Necessity for support and movement in plants

  • They enable plants to be held upright to trap maximum light for photosynthesis and gaseous exchange.
  • It enables animals and plants to adjust to their environment.
  • To hold flowers and fruits in appropriate position for pollination and dispersal respectively.
  • To enable plants to grow to great heights and withstand forces of environment e.g. strong winds.
  • Movement of male gametes to effect fertilization and ensure perpetuation of a species.
  • Plant parts move in response to certain stimuli in the environment of tropisms.

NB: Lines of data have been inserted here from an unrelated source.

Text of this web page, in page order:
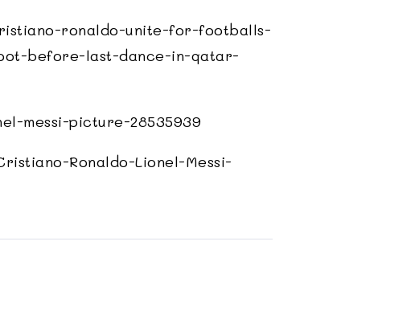
ronaldo-unite-for-footballs-
before-last-dance-in-qatar-
messi-picture-28535939
Ronaldo-Lionel-Messi-
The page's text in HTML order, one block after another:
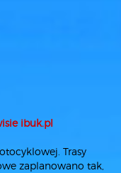
ibuk.pl
Trasy
zaplanowano tak,
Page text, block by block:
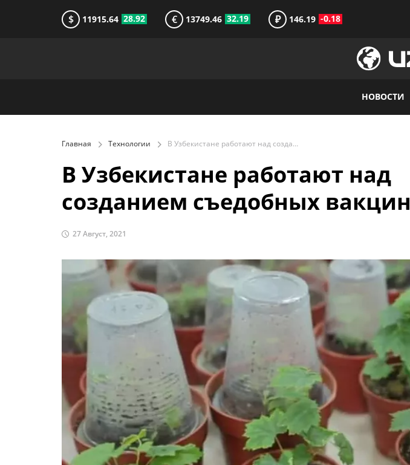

Tissue distribution in Monocotyledonous and Dicotyledonous plants

  • Vascular bundles are the main support tissues in plants.
  • In monocotyledonous stem they are scattered all over the stem.
  • while in dicotyledonous stem they are found in a ring or rings.
  • In monocots the xylem and phloem alternate around with pith in the centre.
  • In dicots of the xylem forms a star in the centre – there is no pith.
  • Phloem is found in between the arms of xylem.
  • Dicotyledonous plants have cambium which brings about secondary growth resulting in thickening of the stem and root hence providing support.
  • Secondary xylem becomes wood, providing more support to the plant.

Role of support tissues in young and old plant

Plants are held upright by strengthening tissues ;

  • parenchyma,
  • collenchyma,
  • sclerenchyma
  • xylem tissue.
  • Parenchyma and collenchyma are the main support tissues in young plants.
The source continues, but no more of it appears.